When it comes to voice, one of the areas of frustration is that the speech recognition service doesn’t detect the end of speech quickly or detects it too quickly. The result is that the device appears to have a very high latency for interaction (which we they equate with lack of intelligence) or cuts us off mid-sentence (which we equate with rudeness).
Specifically, the end of speech detection above other endpoints is most frustrated (e.g. end of trigger detection or end of response) when things don’t work. When originally testing the Ubi, we had seen many different instances. Some of the main causes we found were:
- Bad noise isolation. Endpoint detection usually relies on finding the difference between quiet periods and when there’s noise. If there’s a low signal to noise ratio (SNR), then it will be more difficult for the device to identify when someone has stopped speaking.
- Bad endpoint algorithm. There are many ways of making a voice activity detector algorithm. They range from the simple (is there someone talking within a certain frequency and at a given level and has that signal stopped) to the complex (relying on machine learning algorithms and neural networks).
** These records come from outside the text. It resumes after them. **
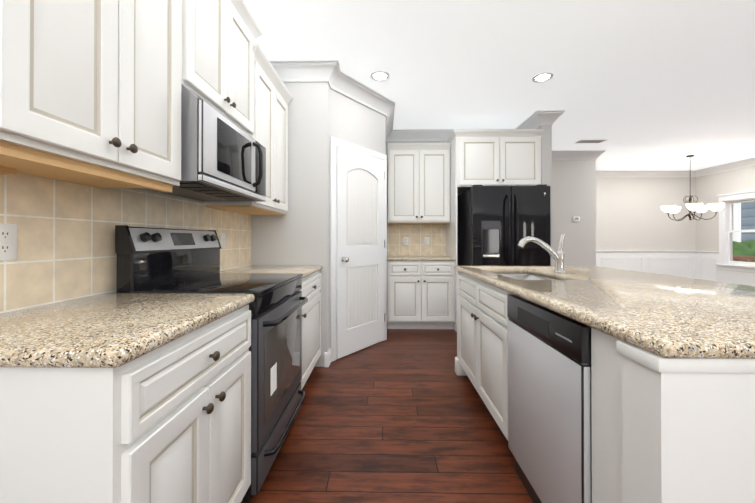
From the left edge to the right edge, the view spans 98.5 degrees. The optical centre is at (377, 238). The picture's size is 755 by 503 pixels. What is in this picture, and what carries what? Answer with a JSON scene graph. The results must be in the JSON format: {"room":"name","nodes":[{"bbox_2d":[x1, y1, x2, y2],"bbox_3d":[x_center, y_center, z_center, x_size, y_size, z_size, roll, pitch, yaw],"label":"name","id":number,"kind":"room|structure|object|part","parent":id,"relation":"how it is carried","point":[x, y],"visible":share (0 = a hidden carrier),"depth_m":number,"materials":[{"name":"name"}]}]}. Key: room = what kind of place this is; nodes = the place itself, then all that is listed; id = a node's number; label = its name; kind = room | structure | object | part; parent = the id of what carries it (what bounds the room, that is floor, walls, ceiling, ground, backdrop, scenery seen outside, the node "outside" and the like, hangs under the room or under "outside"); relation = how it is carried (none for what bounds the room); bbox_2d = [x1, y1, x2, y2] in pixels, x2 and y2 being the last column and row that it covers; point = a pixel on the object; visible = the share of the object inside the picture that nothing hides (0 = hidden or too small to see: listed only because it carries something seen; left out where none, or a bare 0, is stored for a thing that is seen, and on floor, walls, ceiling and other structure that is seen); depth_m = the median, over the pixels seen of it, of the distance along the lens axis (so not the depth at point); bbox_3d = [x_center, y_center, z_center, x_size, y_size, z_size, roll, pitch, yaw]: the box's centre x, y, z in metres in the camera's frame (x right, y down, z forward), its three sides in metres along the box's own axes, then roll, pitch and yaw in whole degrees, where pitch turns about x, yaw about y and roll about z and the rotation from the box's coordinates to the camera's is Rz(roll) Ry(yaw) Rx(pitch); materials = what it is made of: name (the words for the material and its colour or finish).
{"room":"kitchen","nodes":[
{"label":"kitchen","id":0,"kind":"room"},
{"bbox_2d":[132,188,203,202],"bbox_3d":[-1.239,-0.203,1.301,0.120,2.700,7.080,0,0,1],"label":"wall","id":1,"kind":"structure","parent":0,"point":[142,189],"depth_m":1.81,"materials":[{"name":"beige tile"}]},
{"bbox_2d":[0,0,181,187],"bbox_3d":[-0.988,-0.745,1.052,0.381,1.063,0.797,0,0,1],"label":"upper cabinet","id":2,"kind":"object","parent":1,"relation":"attached to","point":[94,84],"visible":1,"depth_m":0.98,"materials":[{"name":"white paint"}]},
{"bbox_2d":[0,146,171,191],"bbox_3d":[-1.013,-0.204,1.047,0.280,0.018,0.660,0,0,1],"label":"cleats","id":3,"kind":"object","parent":2,"relation":"attached to","point":[9,153],"visible":0.93,"depth_m":0.96,"materials":[{"name":"brown wood"}]},
{"bbox_2d":[0,173,250,313],"bbox_3d":[-1.167,0.009,1.759,0.008,0.490,2.360,0,0,1],"label":"backsplash","id":4,"kind":"structure","parent":1,"relation":"attached to","point":[65,241],"depth_m":1.26,"materials":[{"name":"tile"}]},
{"bbox_2d":[0,223,16,260],"bbox_3d":[-1.171,0.011,1.019,0.009,0.116,0.072,0,0,1],"label":"electrical outlet","id":5,"kind":"object","parent":4,"relation":"attached to","point":[8,241],"visible":1,"depth_m":1.03,"materials":[{"name":"white plastic"}]},
{"bbox_2d":[220,233,225,247],"bbox_3d":[-1.145,0.017,2.419,0.013,0.116,0.072,0,0,1],"label":"electrical outlet","id":6,"kind":"object","parent":4,"relation":"attached to","point":[223,240],"visible":0.92,"depth_m":2.41,"materials":[{"name":"white plastic"}]},
{"bbox_2d":[181,0,262,136],"bbox_3d":[-0.976,-1.036,1.782,0.381,0.734,0.880,0,0,1],"label":"upper cabinet","id":7,"kind":"object","parent":1,"relation":"attached to","point":[217,59],"visible":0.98,"depth_m":1.72,"materials":[{"name":"white paint"}]},
{"bbox_2d":[143,83,265,201],"bbox_3d":[-0.923,-0.454,1.778,0.470,0.426,0.757,0,0,1],"label":"over-the-range microwave","id":8,"kind":"object","parent":7,"relation":"attached to","point":[223,158],"visible":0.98,"depth_m":1.56,"materials":[{"name":"grey metal"}]},
{"bbox_2d":[204,42,292,214],"bbox_3d":[-0.963,-0.739,2.522,0.381,1.063,0.824,0,0,1],"label":"upper cabinet","id":9,"kind":"object","parent":1,"relation":"attached to","point":[273,97],"visible":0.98,"depth_m":2.48,"materials":[{"name":"white paint"}]},
{"bbox_2d":[251,82,385,366],"bbox_3d":[-0.520,-0.192,3.819,1.230,2.700,1.780,0,0,1],"label":"wall","id":10,"kind":"structure","parent":0,"point":[320,114],"depth_m":2.93,"materials":[{"name":"grey paint"}]},
{"bbox_2d":[270,60,329,83],"bbox_3d":[-0.746,-1.479,2.883,0.570,0.135,0.110,0,0,1],"label":"crown molding","id":11,"kind":"structure","parent":10,"relation":"attached to","point":[300,70],"depth_m":2.88,"materials":[{"name":"white wood"}]},
{"bbox_2d":[324,348,330,366],"bbox_3d":[3.391,1.098,5.159,7.655,0.130,4.634,0,0,1],"label":"baseboard","id":12,"kind":"structure","parent":10,"relation":"attached to","point":[327,358],"depth_m":2.91,"materials":[{"name":"white wood"}]},
{"bbox_2d":[330,136,386,361],"bbox_3d":[-0.169,0.102,3.386,0.541,2.109,0.706,0,0,1],"label":"door","id":13,"kind":"structure","parent":10,"relation":"attached to","point":[358,248],"depth_m":3.30,"materials":[{"name":"white wood"}]},
{"bbox_2d":[241,329,532,502],"bbox_3d":[3.060,1.183,2.631,8.830,0.060,10.300,0,0,1],"label":"floor","id":14,"kind":"structure","parent":0,"point":[401,416],"depth_m":1.88,"materials":[{"name":"brown wood"}]},
{"bbox_2d":[0,305,250,502],"bbox_3d":[-0.837,0.709,1.038,0.669,0.875,0.696,0,0,1],"label":"base cabinet","id":15,"kind":"object","parent":14,"relation":"on","point":[170,422],"visible":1,"depth_m":0.74,"materials":[{"name":"white paint"}]},
{"bbox_2d":[0,293,254,367],"bbox_3d":[-0.848,0.251,1.028,0.650,0.040,0.722,0,0,1],"label":"countertop","id":16,"kind":"structure","parent":15,"relation":"on","point":[110,330],"depth_m":0.86,"materials":[{"name":"stone"}]},
{"bbox_2d":[115,225,307,501],"bbox_3d":[-0.780,0.547,1.772,0.688,1.204,0.762,0,0,1],"label":"range","id":17,"kind":"object","parent":14,"relation":"on","point":[158,260],"visible":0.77,"depth_m":1.58,"materials":[{"name":"black metal"}]},
{"bbox_2d":[299,270,320,389],"bbox_3d":[-0.811,0.715,2.542,0.669,0.875,0.768,0,0,1],"label":"base cabinet","id":18,"kind":"object","parent":14,"relation":"on","point":[311,323],"visible":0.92,"depth_m":2.50,"materials":[{"name":"white paint"}]},
{"bbox_2d":[220,265,322,277],"bbox_3d":[-0.822,0.258,2.544,0.650,0.040,0.770,0,0,1],"label":"countertop","id":19,"kind":"structure","parent":18,"relation":"on","point":[306,270],"depth_m":2.47,"materials":[{"name":"stone"}]},
{"bbox_2d":[387,261,454,328],"bbox_3d":[0.553,0.723,4.351,0.847,0.875,0.651,0,0,1],"label":"base cabinet","id":20,"kind":"object","parent":14,"relation":"on","point":[420,294],"visible":1,"depth_m":4.06,"materials":[{"name":"white paint"}]},
{"bbox_2d":[387,255,454,260],"bbox_3d":[0.544,0.265,4.365,0.868,0.040,0.628,0,0,1],"label":"countertop","id":21,"kind":"structure","parent":20,"relation":"on","point":[418,258],"depth_m":4.06,"materials":[{"name":"stone"}]},
{"bbox_2d":[455,271,502,432],"bbox_3d":[1.237,0.714,2.207,1.140,0.876,1.176,0,0,1],"label":"base cabinet","id":22,"kind":"object","parent":14,"relation":"on","point":[479,357],"depth_m":2.08,"materials":[{"name":"white paint"}]},
{"bbox_2d":[454,266,754,358],"bbox_3d":[1.255,0.255,1.776,1.210,0.040,2.140,0,0,1],"label":"countertop","id":23,"kind":"structure","parent":22,"relation":"on","point":[665,316],"depth_m":1.14,"materials":[{"name":"stone"}]},
{"bbox_2d":[500,274,555,279],"bbox_3d":[0.997,0.375,2.180,0.450,0.196,0.770,0,0,1],"label":"sink basin","id":24,"kind":"object","parent":23,"relation":"in","point":[525,277],"visible":0.06,"depth_m":2.53,"materials":[{"name":"silver metal"}]},
{"bbox_2d":[518,234,564,272],"bbox_3d":[1.117,0.103,2.219,0.319,0.264,0.067,0,0,1],"label":"faucet","id":25,"kind":"object","parent":23,"relation":"on","point":[558,255],"visible":1,"depth_m":2.20,"materials":[{"name":"silver metal"}]},
{"bbox_2d":[446,129,542,331],"bbox_3d":[1.490,-0.087,4.324,1.090,2.493,0.691,0,0,1],"label":"cabinet","id":26,"kind":"object","parent":14,"relation":"on","point":[497,157],"visible":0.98,"depth_m":4.02,"materials":[{"name":"white paint"}]},
{"bbox_2d":[457,184,550,265],"bbox_3d":[1.552,0.267,4.085,0.905,1.783,0.812,0,0,1],"label":"refrigerator","id":27,"kind":"object","parent":14,"relation":"on","point":[496,225],"visible":0.58,"depth_m":3.75,"materials":[{"name":"black metal"}]},
{"bbox_2d":[503,290,754,502],"bbox_3d":[1.219,0.710,1.179,1.140,0.876,0.916,0,0,1],"label":"base cabinet","id":28,"kind":"object","parent":14,"relation":"on","point":[673,430],"depth_m":0.74,"materials":[{"name":"white paint"}]},
{"bbox_2d":[507,294,591,502],"bbox_3d":[0.944,0.712,1.315,0.604,0.871,0.608,0,0,1],"label":"dishwasher","id":29,"kind":"object","parent":28,"relation":"in","point":[549,407],"visible":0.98,"depth_m":1.22,"materials":[{"name":"grey metal"}]},
{"bbox_2d":[386,141,459,222],"bbox_3d":[0.464,-0.188,4.752,3.165,2.700,0.120,0,0,1],"label":"wall","id":30,"kind":"structure","parent":0,"point":[387,142],"depth_m":4.70,"materials":[{"name":"grey paint"}]},
{"bbox_2d":[387,223,445,255],"bbox_3d":[0.556,0.021,4.686,0.892,0.490,0.008,0,0,1],"label":"backsplash","id":31,"kind":"structure","parent":30,"relation":"attached to","point":[415,234],"depth_m":4.68,"materials":[{"name":"tile"}]},
{"bbox_2d":[403,237,407,244],"bbox_3d":[0.410,0.041,4.679,0.072,0.116,0.009,0,0,1],"label":"electrical outlet","id":32,"kind":"object","parent":31,"relation":"attached to","point":[405,240],"visible":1,"depth_m":4.68,"materials":[{"name":"white plastic"}]},
{"bbox_2d":[424,237,428,244],"bbox_3d":[0.710,0.041,4.674,0.072,0.116,0.009,0,0,1],"label":"electrical outlet","id":33,"kind":"object","parent":31,"relation":"attached to","point":[426,240],"visible":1,"depth_m":4.67,"materials":[{"name":"white plastic"}]},
{"bbox_2d":[388,143,450,224],"bbox_3d":[0.559,-0.731,4.498,0.835,1.063,0.381,0,0,1],"label":"upper cabinet","id":34,"kind":"object","parent":30,"relation":"attached to","point":[418,183],"visible":1,"depth_m":4.34,"materials":[{"name":"white paint"}]},
{"bbox_2d":[386,128,480,140],"bbox_3d":[1.077,-1.471,4.632,1.935,0.135,0.110,0,0,1],"label":"crown molding","id":35,"kind":"structure","parent":30,"relation":"attached to","point":[392,134],"depth_m":4.63,"materials":[{"name":"white wood"}]},
{"bbox_2d":[245,0,754,170],"bbox_3d":[3.060,-1.577,2.643,8.830,0.060,10.300,0,0,1],"label":"ceiling","id":36,"kind":"structure","parent":0,"point":[647,85],"depth_m":2.86,"materials":[{"name":"white paint"}]},
{"bbox_2d":[370,71,389,81],"bbox_3d":[0.022,-1.539,3.095,0.184,0.012,0.184,0,0,1],"label":"recessed light","id":37,"kind":"object","parent":36,"relation":"in","point":[379,76],"visible":0.98,"depth_m":3.09,"materials":[{"name":"white"}]},
{"bbox_2d":[532,72,552,82],"bbox_3d":[1.583,-1.539,3.118,0.184,0.012,0.184,0,0,1],"label":"recessed light","id":38,"kind":"object","parent":36,"relation":"in","point":[542,77],"visible":0.98,"depth_m":3.11,"materials":[{"name":"white"}]},
{"bbox_2d":[575,139,606,142],"bbox_3d":[3.368,-1.530,5.137,0.400,0.012,0.170,0,0,1],"label":"ceiling vent","id":39,"kind":"object","parent":36,"relation":"in","point":[592,141],"visible":1,"depth_m":5.12,"materials":[{"name":"white"}]},
{"bbox_2d":[661,155,724,220],"bbox_3d":[5.791,-0.932,6.052,0.857,1.201,0.833,0,0,1],"label":"chandelier","id":40,"kind":"object","parent":36,"relation":"hanging from","point":[694,207],"visible":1,"depth_m":6.01,"materials":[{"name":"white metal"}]},
{"bbox_2d":[537,125,551,265],"bbox_3d":[2.112,-0.188,4.914,0.125,2.700,1.780,0,0,1],"label":"wall","id":41,"kind":"structure","parent":0,"point":[546,157],"depth_m":4.03,"materials":[{"name":"grey paint"}]},
{"bbox_2d":[515,110,549,128],"bbox_3d":[1.991,-1.473,4.236,0.125,0.135,0.630,0,0,1],"label":"crown molding","id":42,"kind":"structure","parent":41,"relation":"attached to","point":[538,118],"depth_m":4.04,"materials":[{"name":"white wood"}]},
{"bbox_2d":[546,110,565,124],"bbox_3d":[2.218,-1.470,4.862,0.130,0.135,1.890,0,0,1],"label":"crown molding","id":43,"kind":"structure","parent":41,"relation":"attached to","point":[554,114],"depth_m":3.95,"materials":[{"name":"white wood"}]},
{"bbox_2d":[552,160,595,265],"bbox_3d":[3.049,-0.181,6.638,1.690,2.700,1.700,0,0,1],"label":"wall","id":44,"kind":"structure","parent":0,"point":[573,188],"depth_m":5.78,"materials":[{"name":"grey paint"}]},
{"bbox_2d":[573,217,579,221],"bbox_3d":[3.529,-0.339,5.768,0.120,0.090,0.024,0,0,1],"label":"thermostat","id":45,"kind":"object","parent":44,"relation":"attached to","point":[576,219],"visible":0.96,"depth_m":5.76,"materials":[{"name":"white plastic"}]},
{"bbox_2d":[552,150,605,159],"bbox_3d":[3.154,-1.467,5.736,1.670,0.135,0.110,0,0,1],"label":"crown molding","id":46,"kind":"structure","parent":44,"relation":"attached to","point":[556,154],"depth_m":5.73,"materials":[{"name":"white wood"}]},
{"bbox_2d":[596,177,695,250],"bbox_3d":[5.660,-0.177,7.503,3.500,2.700,0.120,0,0,1],"label":"wall","id":47,"kind":"structure","parent":0,"point":[631,215],"depth_m":7.44,"materials":[{"name":"grey paint"}]},
{"bbox_2d":[596,170,693,177],"bbox_3d":[5.528,-1.460,7.395,3.240,0.135,0.110,0,0,1],"label":"crown molding","id":48,"kind":"structure","parent":47,"relation":"attached to","point":[660,173],"depth_m":7.39,"materials":[{"name":"white wood"}]},
{"bbox_2d":[596,251,695,278],"bbox_3d":[5.573,0.729,7.426,3.330,0.888,0.030,0,0,1],"label":"trim","id":49,"kind":"structure","parent":47,"relation":"attached to","point":[671,263],"depth_m":7.42,"materials":[{"name":"white wood"}]},
{"bbox_2d":[695,166,754,272],"bbox_3d":[7.249,-0.198,2.515,0.150,2.700,9.800,0,0,1],"label":"wall","id":50,"kind":"structure","parent":0,"point":[710,188],"depth_m":7.00,"materials":[{"name":"grey paint"}]},
{"bbox_2d":[694,157,754,176],"bbox_3d":[7.119,-1.480,2.522,0.110,0.135,9.800,0,0,1],"label":"crown molding","id":51,"kind":"structure","parent":50,"relation":"attached to","point":[749,162],"depth_m":6.70,"materials":[{"name":"white wood"}]},
{"bbox_2d":[696,251,754,285],"bbox_3d":[7.159,0.708,2.512,0.030,0.888,9.800,0,0,1],"label":"trim","id":52,"kind":"structure","parent":50,"relation":"attached to","point":[701,265],"depth_m":6.96,"materials":[{"name":"white wood"}]},
{"bbox_2d":[716,190,754,272],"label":"dining room window","id":53,"kind":"structure","parent":50,"relation":"in","point":[726,233],"depth_m":6.74,"materials":[{"name":"white wood"}]},
{"bbox_3d":[8.140,1.014,7.795,1.450,1.160,12.000,0,0,1],"label":"deck rail","id":54,"kind":"part","parent":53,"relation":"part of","materials":[{"name":"red brick"}]},
{"label":"outside","id":55,"kind":"structure","parent":0,"visible":0},
{"bbox_3d":[22.436,1.656,13.247,29.850,0.080,37.800,0,0,1],"label":"ground","id":56,"kind":"structure","parent":55,"visible":0},
{"bbox_2d":[733,239,754,261],"bbox_3d":[10.035,0.761,9.805,1.867,1.682,2.741,0,0,1],"label":"bush","id":57,"kind":"object","parent":56,"relation":"on","point":[738,251],"depth_m":8.68,"materials":[{"name":"green plant"}]},
{"bbox_2d":[733,201,754,241],"bbox_3d":[16.489,-2.070,18.965,9.940,7.420,21.400,0,0,1],"label":"house","id":58,"kind":"structure","parent":56,"relation":"on","point":[742,209],"depth_m":10.22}
]}
Poor implementation will lead to the microphone staying on.
- Bad UI design. Certain commands require thought mid stream while others don’t. Telling Echo to “Turn on the lights” is fairly straightforward while asking Google Home “Play videos of owls on my office TV” might involve a pause to think. Adding flexibility for ums and ahs is important for longer commands.
Focusing on the weakest parts of the voice interaction chain can lead to big wins in happy users.